● **What to produce**: Every line of the entries that holds the word "understand" is to be copied.

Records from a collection

* * * * * * * * *

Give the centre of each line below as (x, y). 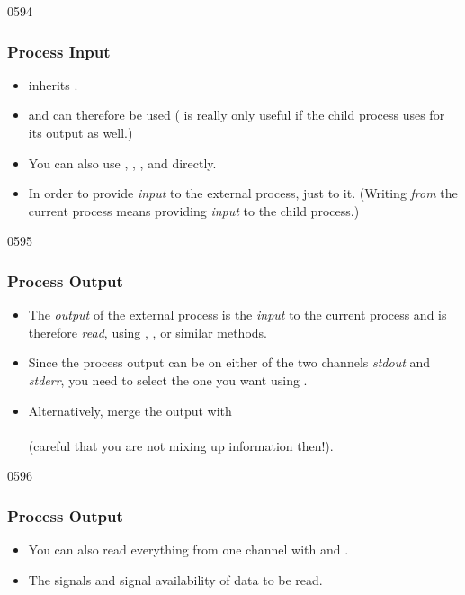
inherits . (53, 84)
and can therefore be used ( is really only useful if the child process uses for (237, 115)
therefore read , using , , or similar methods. (148, 332)
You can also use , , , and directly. (122, 162)
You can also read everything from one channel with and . (188, 550)
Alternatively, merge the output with (130, 410)
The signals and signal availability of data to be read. (175, 579)
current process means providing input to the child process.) (194, 210)
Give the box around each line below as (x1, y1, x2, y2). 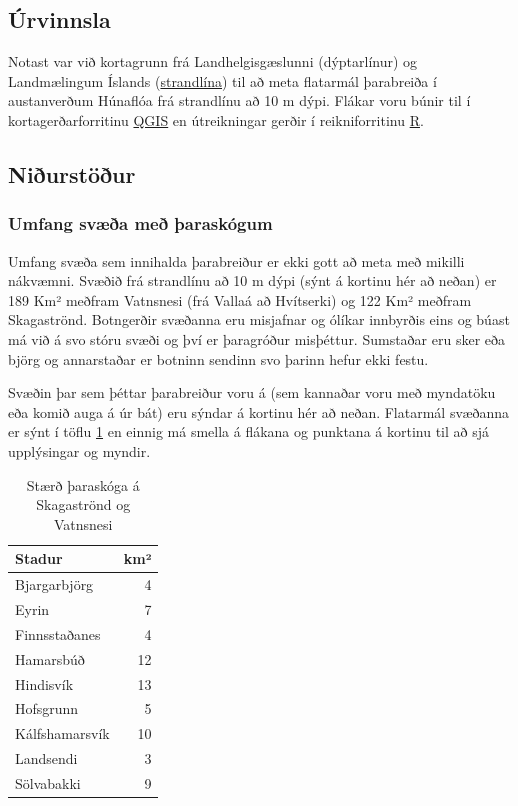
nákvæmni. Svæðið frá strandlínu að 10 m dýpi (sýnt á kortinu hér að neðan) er (8, 270, 497, 291)
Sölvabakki (15, 772, 81, 793)
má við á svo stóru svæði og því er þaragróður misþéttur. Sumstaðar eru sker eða (8, 328, 506, 349)
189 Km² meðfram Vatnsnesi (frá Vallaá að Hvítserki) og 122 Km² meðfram (8, 289, 472, 310)
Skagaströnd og (36, 494, 131, 515)
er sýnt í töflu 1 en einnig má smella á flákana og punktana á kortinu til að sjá (8, 421, 489, 442)
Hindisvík (15, 673, 74, 694)
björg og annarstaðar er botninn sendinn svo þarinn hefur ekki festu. (8, 348, 429, 369)
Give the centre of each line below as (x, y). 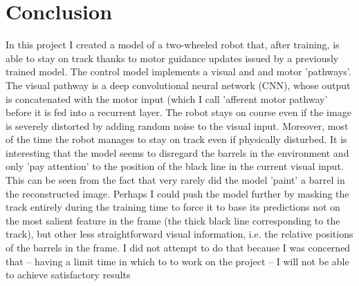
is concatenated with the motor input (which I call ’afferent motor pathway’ (167, 98)
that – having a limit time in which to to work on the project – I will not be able (177, 261)
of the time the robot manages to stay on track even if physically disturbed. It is (176, 139)
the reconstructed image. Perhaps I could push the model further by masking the (177, 193)
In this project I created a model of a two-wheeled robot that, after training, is (173, 45)
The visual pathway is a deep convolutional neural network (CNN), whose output (178, 85)
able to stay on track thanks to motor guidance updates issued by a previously (172, 58)
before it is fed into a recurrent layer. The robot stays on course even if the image (178, 112)
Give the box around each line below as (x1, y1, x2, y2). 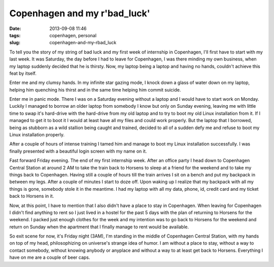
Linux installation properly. (9, 132, 65, 138)
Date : (9, 25, 21, 32)
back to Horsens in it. (9, 193, 54, 199)
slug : (9, 40, 20, 46)
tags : (9, 32, 21, 38)
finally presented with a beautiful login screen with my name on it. (9, 148, 147, 154)
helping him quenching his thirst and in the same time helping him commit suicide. (9, 86, 181, 93)
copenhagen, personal (49, 32, 96, 38)
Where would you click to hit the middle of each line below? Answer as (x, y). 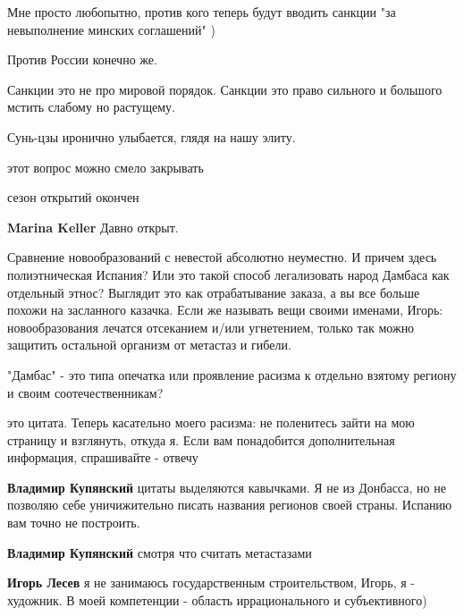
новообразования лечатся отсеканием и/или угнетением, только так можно (211, 327)
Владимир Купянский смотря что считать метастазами (160, 552)
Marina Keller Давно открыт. (93, 227)
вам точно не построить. (74, 523)
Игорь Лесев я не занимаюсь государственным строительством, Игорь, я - (211, 582)
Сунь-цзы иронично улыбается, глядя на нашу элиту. (152, 136)
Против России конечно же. (82, 59)
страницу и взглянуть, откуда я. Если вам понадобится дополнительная (201, 439)
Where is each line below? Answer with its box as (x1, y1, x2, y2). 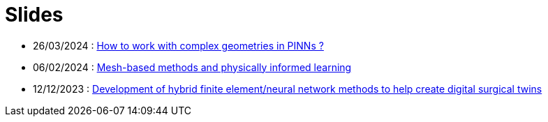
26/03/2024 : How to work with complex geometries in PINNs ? (33, 39, 324, 52)
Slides (5, 3, 64, 26)
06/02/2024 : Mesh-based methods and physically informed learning (33, 61, 352, 73)
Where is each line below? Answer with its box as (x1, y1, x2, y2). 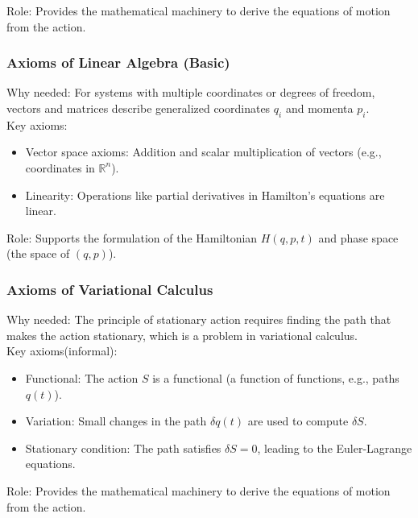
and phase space (318, 229, 399, 246)
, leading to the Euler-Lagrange (257, 439, 412, 456)
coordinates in (25, 159, 95, 176)
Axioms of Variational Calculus (6, 279, 213, 299)
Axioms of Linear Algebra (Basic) (6, 52, 230, 73)
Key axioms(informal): (6, 342, 118, 359)
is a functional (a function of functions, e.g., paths (152, 369, 399, 386)
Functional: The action (25, 369, 139, 386)
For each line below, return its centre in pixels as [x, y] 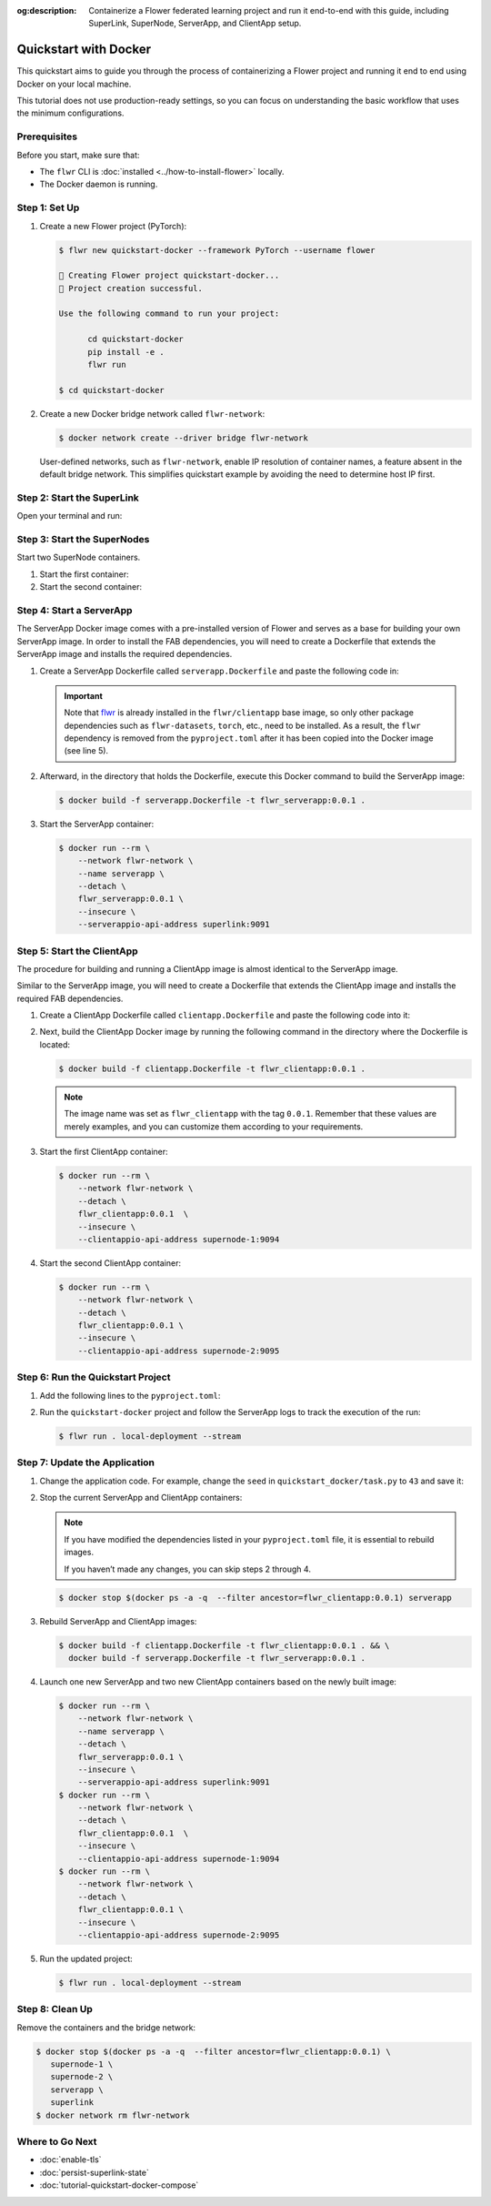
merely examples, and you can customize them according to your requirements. [214, 1126]
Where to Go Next [57, 2141]
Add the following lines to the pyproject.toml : [130, 1395]
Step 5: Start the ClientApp [77, 951]
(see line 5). [86, 751]
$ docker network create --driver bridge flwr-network [183, 438]
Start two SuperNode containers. [79, 557]
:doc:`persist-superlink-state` [94, 2172]
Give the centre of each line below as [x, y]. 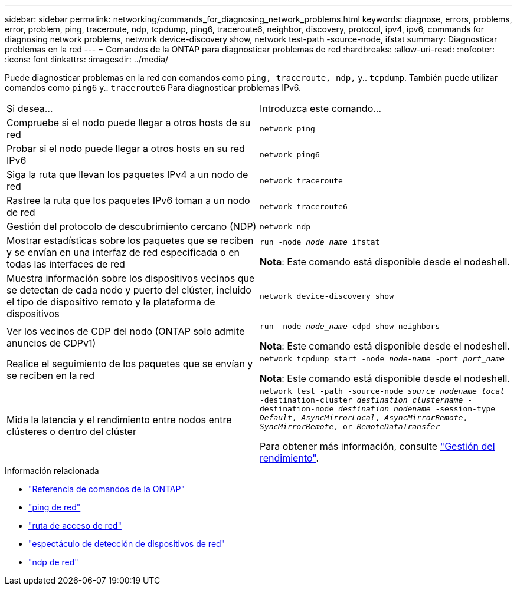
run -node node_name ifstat [320, 242]
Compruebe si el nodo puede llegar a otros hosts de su [129, 123]
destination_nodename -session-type [417, 409]
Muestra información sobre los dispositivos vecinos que [131, 278]
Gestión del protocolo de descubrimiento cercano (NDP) [132, 226]
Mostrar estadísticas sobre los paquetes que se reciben [130, 240]
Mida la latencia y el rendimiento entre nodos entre [119, 419]
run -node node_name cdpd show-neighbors [350, 326]
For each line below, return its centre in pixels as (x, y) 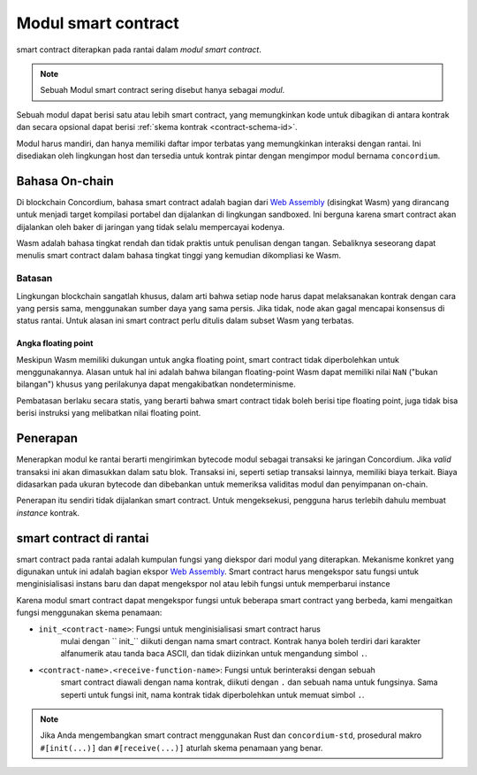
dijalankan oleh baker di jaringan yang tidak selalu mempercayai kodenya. (151, 226)
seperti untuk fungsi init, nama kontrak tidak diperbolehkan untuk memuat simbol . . (212, 694)
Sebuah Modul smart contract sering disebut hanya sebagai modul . (163, 90)
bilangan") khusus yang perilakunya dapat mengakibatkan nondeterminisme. (156, 384)
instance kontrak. (48, 512)
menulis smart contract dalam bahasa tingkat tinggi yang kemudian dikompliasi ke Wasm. (179, 256)
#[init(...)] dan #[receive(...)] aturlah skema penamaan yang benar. (182, 748)
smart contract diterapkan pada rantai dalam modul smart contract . (139, 50)
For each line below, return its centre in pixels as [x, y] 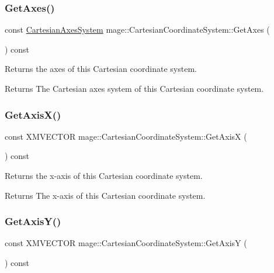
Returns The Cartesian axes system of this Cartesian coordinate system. [134, 88]
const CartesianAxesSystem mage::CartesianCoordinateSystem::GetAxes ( [137, 30]
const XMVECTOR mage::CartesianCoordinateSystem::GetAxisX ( [126, 136]
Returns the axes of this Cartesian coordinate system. [101, 69]
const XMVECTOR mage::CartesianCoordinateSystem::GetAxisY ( [126, 243]
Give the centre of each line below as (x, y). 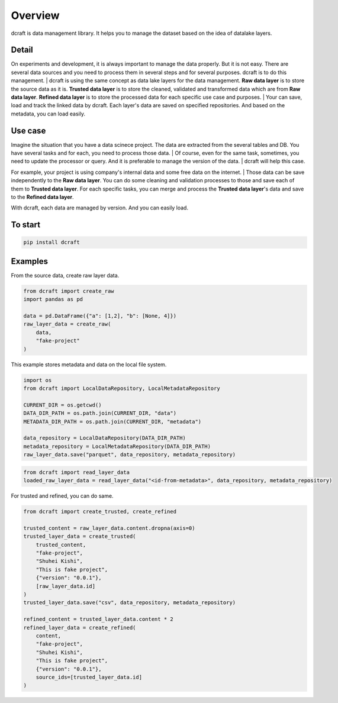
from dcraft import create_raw (69, 291)
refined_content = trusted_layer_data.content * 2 (99, 619)
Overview (35, 15)
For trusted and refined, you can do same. (62, 496)
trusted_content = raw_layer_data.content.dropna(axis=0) (109, 528)
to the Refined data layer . (42, 197)
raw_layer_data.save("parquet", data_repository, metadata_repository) (130, 455)
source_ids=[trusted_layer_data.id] (89, 677)
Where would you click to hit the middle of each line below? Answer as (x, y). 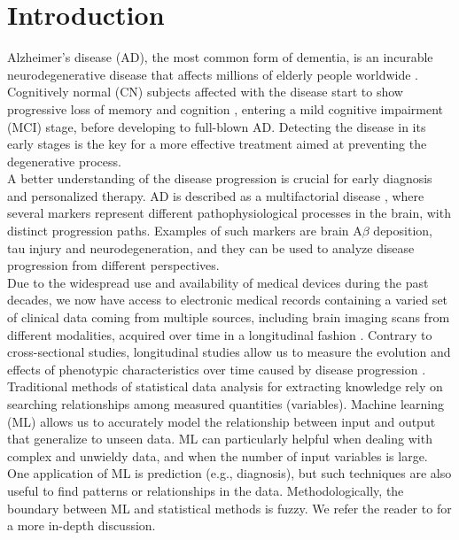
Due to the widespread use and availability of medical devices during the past (218, 282)
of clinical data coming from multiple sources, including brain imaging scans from (229, 317)
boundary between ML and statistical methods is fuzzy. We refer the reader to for (229, 508)
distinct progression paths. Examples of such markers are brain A (185, 231)
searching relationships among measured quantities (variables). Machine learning (226, 404)
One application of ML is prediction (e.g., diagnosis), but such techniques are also (229, 473)
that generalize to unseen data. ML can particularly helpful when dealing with (220, 439)
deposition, (403, 231)
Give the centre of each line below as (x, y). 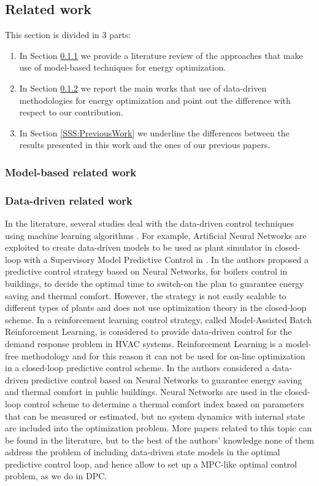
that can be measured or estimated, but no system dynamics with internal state (155, 416)
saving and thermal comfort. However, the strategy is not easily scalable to (146, 295)
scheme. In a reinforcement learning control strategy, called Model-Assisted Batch (159, 319)
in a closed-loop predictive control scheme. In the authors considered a (137, 368)
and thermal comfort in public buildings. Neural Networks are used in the (144, 392)
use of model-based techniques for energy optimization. (123, 67)
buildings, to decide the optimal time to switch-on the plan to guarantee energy (155, 283)
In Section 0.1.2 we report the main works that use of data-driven (143, 88)
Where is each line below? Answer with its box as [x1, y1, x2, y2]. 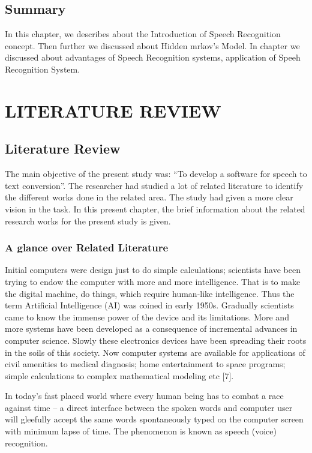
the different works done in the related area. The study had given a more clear [5, 191, 293, 203]
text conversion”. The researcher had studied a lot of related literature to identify [5, 179, 304, 191]
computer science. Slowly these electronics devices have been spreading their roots [5, 334, 307, 346]
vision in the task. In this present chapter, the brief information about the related [5, 202, 305, 215]
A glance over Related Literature [5, 240, 169, 255]
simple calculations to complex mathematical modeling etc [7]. [5, 369, 234, 382]
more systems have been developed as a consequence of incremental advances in [5, 322, 298, 335]
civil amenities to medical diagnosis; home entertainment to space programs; [5, 358, 286, 370]
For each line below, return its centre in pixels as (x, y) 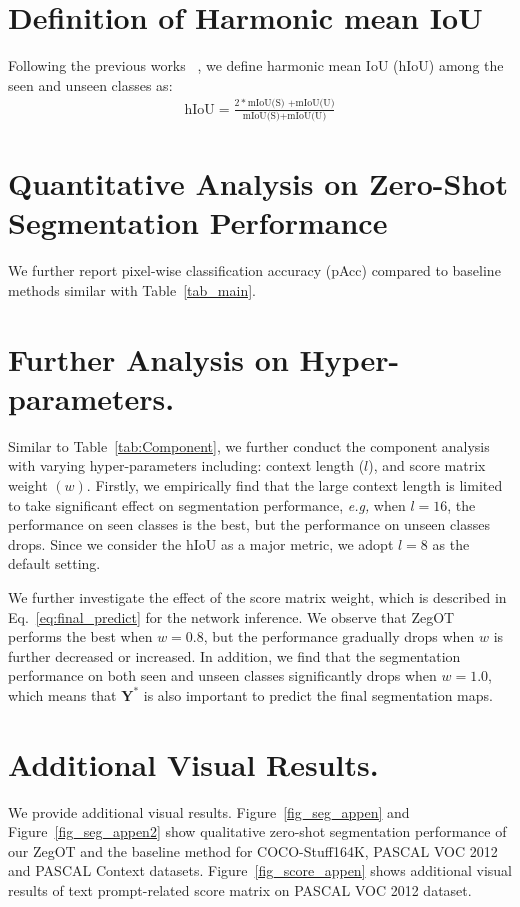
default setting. (54, 563)
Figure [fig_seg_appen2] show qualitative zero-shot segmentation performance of (257, 831)
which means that (62, 694)
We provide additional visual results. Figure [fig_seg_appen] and (209, 811)
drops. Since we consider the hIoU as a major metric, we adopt (201, 543)
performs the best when (80, 636)
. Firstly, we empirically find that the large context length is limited (294, 484)
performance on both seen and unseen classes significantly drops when (222, 675)
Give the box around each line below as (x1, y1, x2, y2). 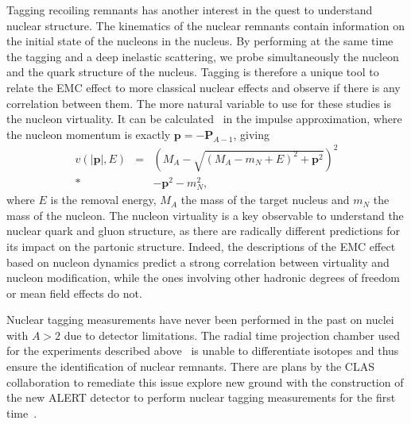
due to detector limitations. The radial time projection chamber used (64, 326, 400, 343)
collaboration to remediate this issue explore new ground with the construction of (6, 373, 404, 390)
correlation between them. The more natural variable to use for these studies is (6, 94, 391, 111)
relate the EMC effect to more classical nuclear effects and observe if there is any (6, 79, 401, 95)
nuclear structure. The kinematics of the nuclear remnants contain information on (6, 17, 405, 33)
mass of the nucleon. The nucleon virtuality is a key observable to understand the (6, 206, 404, 223)
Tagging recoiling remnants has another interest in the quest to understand (6, 2, 373, 17)
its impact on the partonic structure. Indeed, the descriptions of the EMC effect (6, 237, 396, 254)
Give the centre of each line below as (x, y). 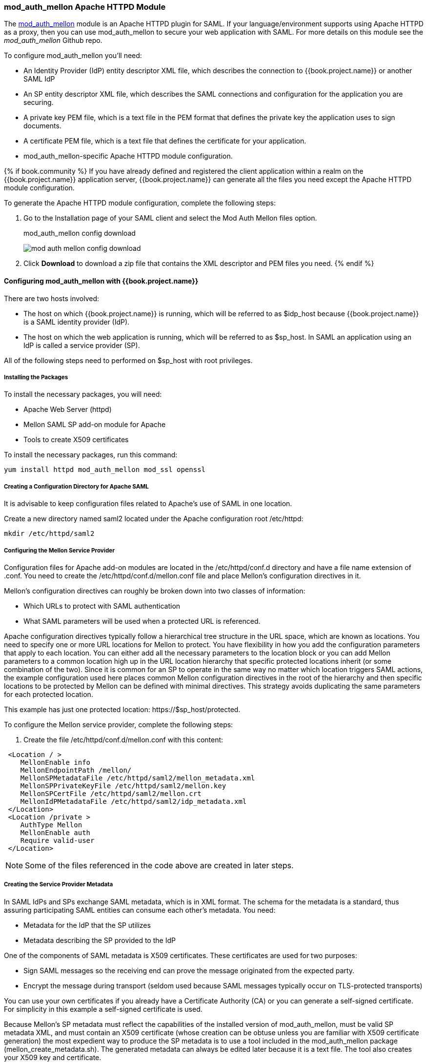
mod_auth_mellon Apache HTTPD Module (85, 7)
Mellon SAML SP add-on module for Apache (95, 425)
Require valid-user (57, 840)
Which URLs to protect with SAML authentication (102, 606)
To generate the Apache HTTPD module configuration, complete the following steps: (140, 203)
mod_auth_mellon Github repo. (53, 41)
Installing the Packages (36, 377)
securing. (39, 102)
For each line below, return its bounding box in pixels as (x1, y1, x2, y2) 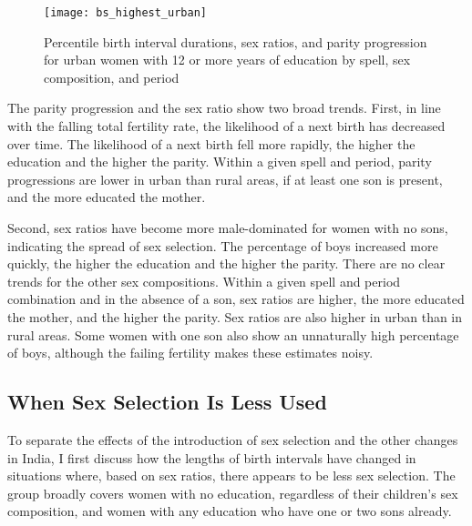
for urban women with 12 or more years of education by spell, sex (44, 50, 411, 69)
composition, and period (44, 67, 180, 86)
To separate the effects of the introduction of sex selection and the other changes (7, 430, 458, 449)
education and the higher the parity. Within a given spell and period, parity (7, 152, 432, 171)
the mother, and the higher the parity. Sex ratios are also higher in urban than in (7, 307, 463, 326)
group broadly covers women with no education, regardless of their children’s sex (7, 483, 458, 502)
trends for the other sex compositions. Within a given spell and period (7, 271, 401, 290)
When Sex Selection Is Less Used (7, 388, 327, 416)
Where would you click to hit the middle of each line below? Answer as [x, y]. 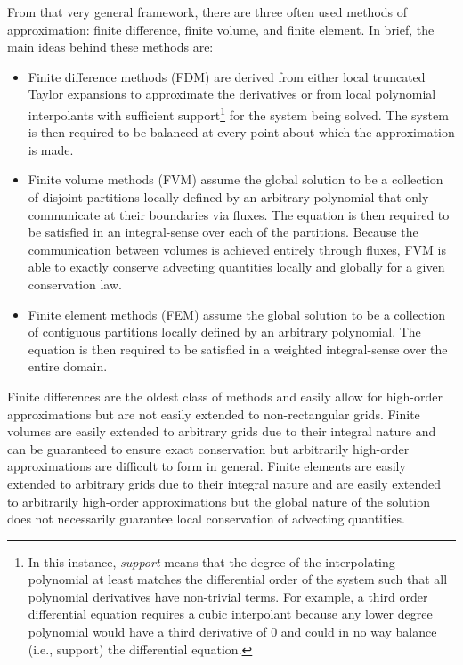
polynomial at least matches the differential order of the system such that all [238, 579]
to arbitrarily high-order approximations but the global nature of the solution [219, 501]
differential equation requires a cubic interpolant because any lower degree [230, 614]
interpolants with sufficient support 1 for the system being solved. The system [238, 113]
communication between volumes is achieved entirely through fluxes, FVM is [237, 249]
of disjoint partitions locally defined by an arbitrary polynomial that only [228, 197]
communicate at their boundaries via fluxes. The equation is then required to [239, 214]
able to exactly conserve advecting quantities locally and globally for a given [236, 267]

* * * * * * * * *

● **Result for this task**:
mass of the nucleon. The nucleon virtuality is a key observable to understand the (6, 206, 404, 223)
Tagging recoiling remnants has another interest in the quest to understand (6, 2, 373, 17)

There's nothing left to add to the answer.